Labor is also open to value capture, but has criticised Turnbull for over-emphasising its potential and not being specific enough.
The Greens, who have proposed an infrastructure bank similar to Labor’s that would issue up to $75bn in low-interest debt for projects including public transport, seized upon comments this week by former Reserve Bank Governor Warwick McKibbin calling for an increase in infrastructure spending.
The Greens finance spokesman, senator Peter Whish-Wilson, says investment in “transformative infrastructure” is vital to the economy.
“Economists are lining up left, right and centre to say that monetary policy is not working and that the government needs to increase confidence in the economy by borrowing to fund infrastructure,” he says.
“The Turnbull government is ignoring this advice. It is borrowing to fund corporate tax cuts and hoping on a wing and a prayer that further interest rates cuts will stimulate private investment.”

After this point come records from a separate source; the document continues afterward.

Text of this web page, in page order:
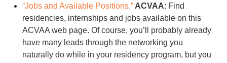
“Jobs and Available Positions,”ACVAA: Find
residencies, internships and jobs available on this
ACVAA web page. Of course, you’ll probably already
have many leads through the networking you
naturally do while in your residency program, but you
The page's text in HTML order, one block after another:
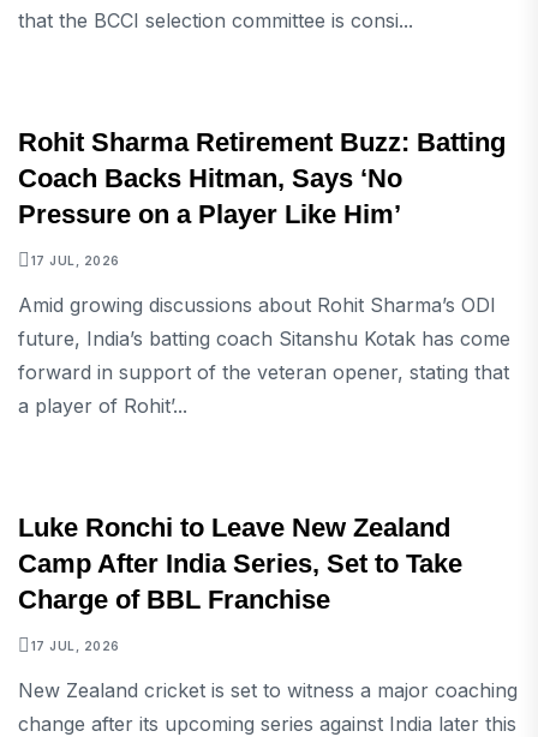
that the BCCI selection committee is consi...
Rohit Sharma Retirement Buzz: Batting
Coach Backs Hitman, Says ‘No
Pressure on a Player Like Him’
17 JUL, 2026
Amid growing discussions about Rohit Sharma’s ODI
future, India’s batting coach Sitanshu Kotak has come
forward in support of the veteran opener, stating that
a player of Rohit’...
Luke Ronchi to Leave New Zealand
Camp After India Series, Set to Take
Charge of BBL Franchise
17 JUL, 2026
New Zealand cricket is set to witness a major coaching
change after its upcoming series against India later this
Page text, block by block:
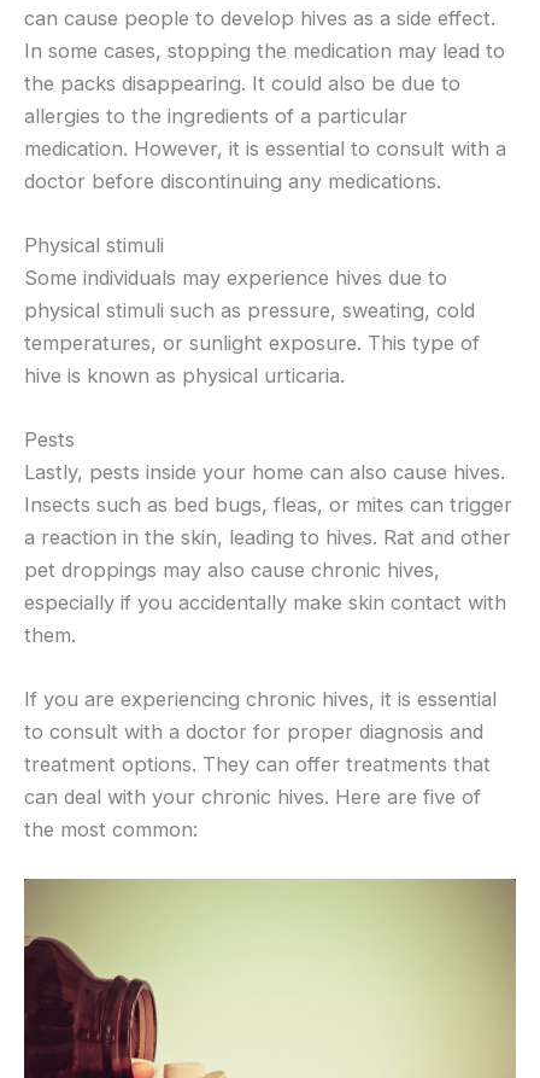
can cause people to develop hives as a side effect.
In some cases, stopping the medication may lead to
the packs disappearing. It could also be due to
allergies to the ingredients of a particular
medication. However, it is essential to consult with a
doctor before discontinuing any medications.
Physical stimuli
Some individuals may experience hives due to
physical stimuli such as pressure, sweating, cold
temperatures, or sunlight exposure. This type of
hive is known as physical urticaria.
Pests
Lastly, pests inside your home can also cause hives.
Insects such as bed bugs, fleas, or mites can trigger
a reaction in the skin, leading to hives. Rat and other
pet droppings may also cause chronic hives,
especially if you accidentally make skin contact with
them.
If you are experiencing chronic hives, it is essential
to consult with a doctor for proper diagnosis and
treatment options. They can offer treatments that
can deal with your chronic hives. Here are five of
the most common:
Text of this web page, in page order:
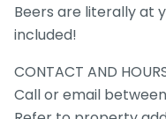
Beers are literally at
included!
CONTACT AND
Call or email
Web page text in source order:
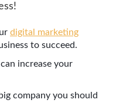
digital marketing
to succeed.
increase your
company you should
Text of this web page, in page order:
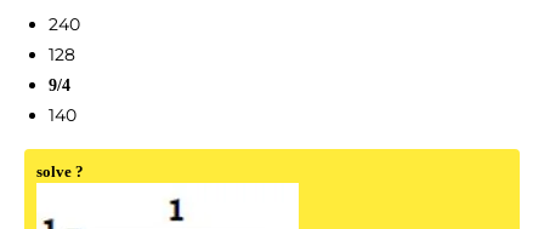
240
128
9/4
140
solve ?
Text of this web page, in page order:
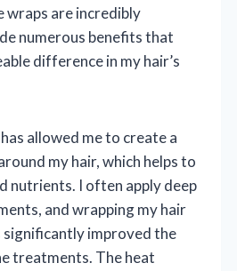
wraps are incredibly
numerous benefits that
difference in my hair’s
allowed me to create a
my hair, which helps to
nutrients. I often apply deep
and wrapping my hair
significantly improved the
treatments. The heat
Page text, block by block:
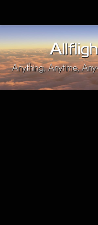
Upload Mod
Installing MSFS 2020 Mods
MSFS 2020 FAQ
Download MSFS 2020
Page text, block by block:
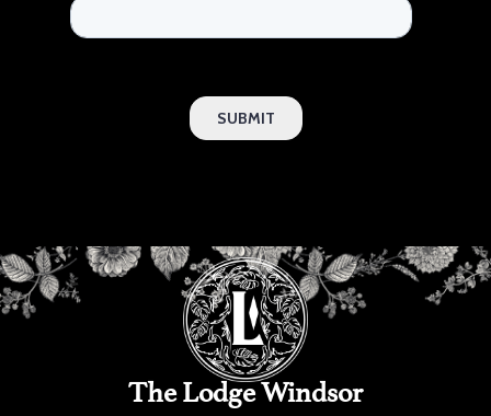
The Lodge Windsor
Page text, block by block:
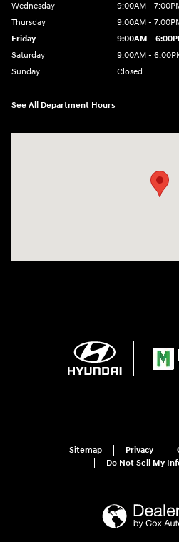
Wednesday
9:00AM -
Thursday
9:00AM -
Friday
9:00AM -
Saturday
9:00AM -
Sunday
Closed
See All Department Hours
Sitemap Privacy
Do Not Sell My
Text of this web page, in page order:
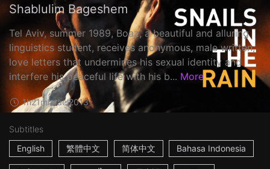
Shablulim Bageshem
Tel Aviv, summer 1989, Boaz, a beautiful and alluring
linguistics student, receives anonymous, male written,
love letters that undermines his sexual identity and
interfere his peaceful life with his b... More
1h21mIsrael2013
Subtitles
English
繁體中文 简体中文 Bahasa Indonesia
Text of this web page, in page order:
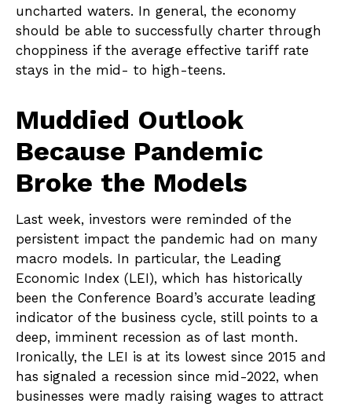
uncharted waters. In general, the economy
should be able to successfully charter through
choppiness if the average effective tariff rate
stays in the mid- to high-teens.
Muddied Outlook
Because Pandemic
Broke the Models
Last week, investors were reminded of the
persistent impact the pandemic had on many
macro models. In particular, the Leading
Economic Index (LEI), which has historically
been the Conference Board’s accurate leading
indicator of the business cycle, still points to a
deep, imminent recession as of last month.
Ironically, the LEI is at its lowest since 2015 and
has signaled a recession since mid-2022, when
businesses were madly raising wages to attract
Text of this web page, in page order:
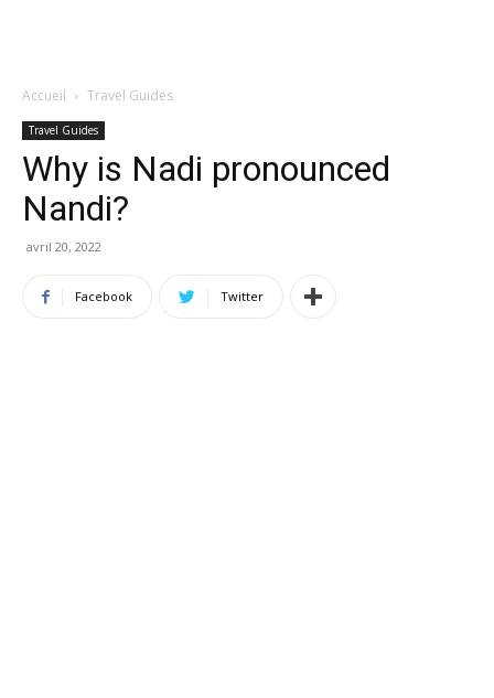
Accueil Travel Guides
Travel Guides
Why is Nadi pronounced
Nandi?
avril 20, 2022
Facebook Twitter
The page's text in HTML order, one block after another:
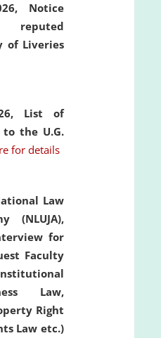
Notice
of Liveries
List of
to the U.G.
for details
Law
(NLUJA),
for
Faculty
Law,
Right
Law etc.)
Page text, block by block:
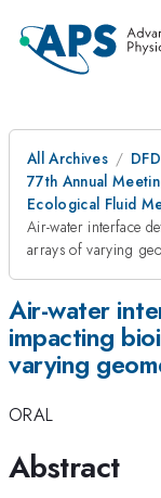
All Archives
DFD
77th Annual
Ecological Fluid
Air-water interface
arrays of varying
Air-water
impacting
varying
ORAL
Abstract
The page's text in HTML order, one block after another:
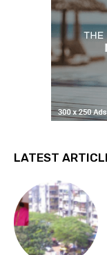
LATEST
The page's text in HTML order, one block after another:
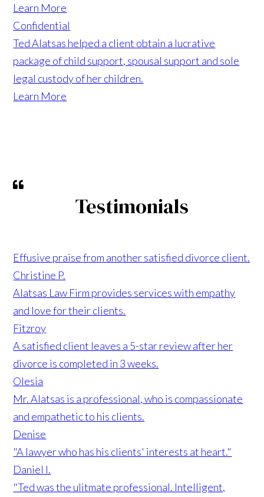
Learn More
Confidential
Ted Alatsas helped a client obtain a lucrative
package of child support, spousal support and sole
legal custody of her children.
Learn More
Testimonials
Effusive praise from another satisfied divorce client.
Christine P.
Alatsas Law Firm provides services with empathy
and love for their clients.
Fitzroy
A satisfied client leaves a 5-star review after her
divorce is completed in 3 weeks.
Olesia
Mr. Alatsas is a professional, who is compassionate
and empathetic to his clients.
Denise
"A lawyer who has his clients' interests at heart."
Daniel I.
"Ted was the ulitmate professional. Intelligent,
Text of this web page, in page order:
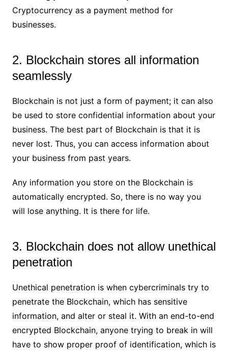
Cryptocurrency as a payment method for
businesses.
2. Blockchain stores all information
seamlessly
Blockchain is not just a form of payment; it can also
be used to store confidential information about your
business. The best part of Blockchain is that it is
never lost. Thus, you can access information about
your business from past years.
Any information you store on the Blockchain is
automatically encrypted. So, there is no way you
will lose anything. It is there for life.
3. Blockchain does not allow unethical
penetration
Unethical penetration is when cybercriminals try to
penetrate the Blockchain, which has sensitive
information, and alter or steal it. With an end-to-end
encrypted Blockchain, anyone trying to break in will
have to show proper proof of identification, which is
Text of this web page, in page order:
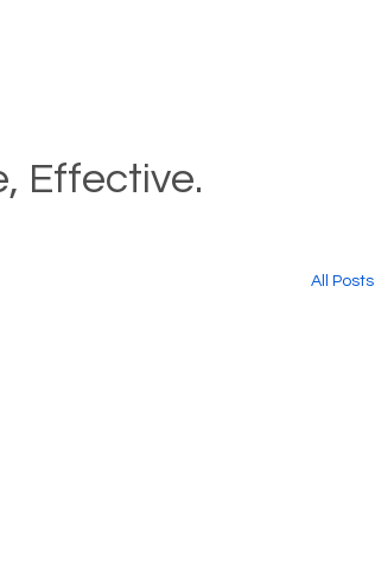
Effective.
All Posts
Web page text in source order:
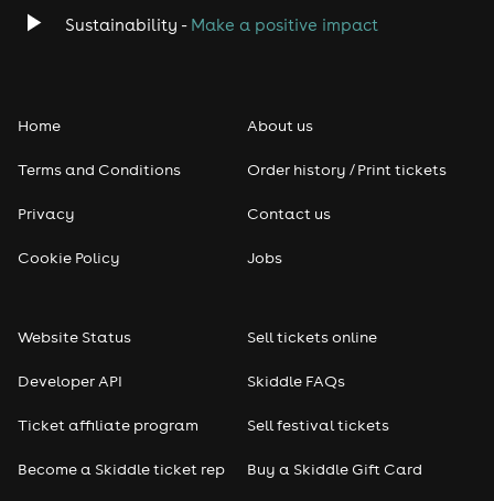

For all his focus on alternatives to government grants, Turnbull has acknowledged that government money will continue to underpin public transport project investment in some shape or form. However, he argues against the idea that initiatives such as value-capture are radical. In April he said that such schemes hark back to how public transport used to be funded.
“Obviously there will always be a big role for the government to make grants, to make direct investments, but there’s also the opportunity to capture some of the considerable value that is created in land by the construction of transport infrastructure,” he said at the time.
“That’s how railways were financed in the 19th century actually. It is not actually a radical new plan at all; it is actually a sensible old plan that’s been forgotten.”
There’s those 19th century railways again. Maybe the prime minister will soon make speeches from train carriage balconies after all.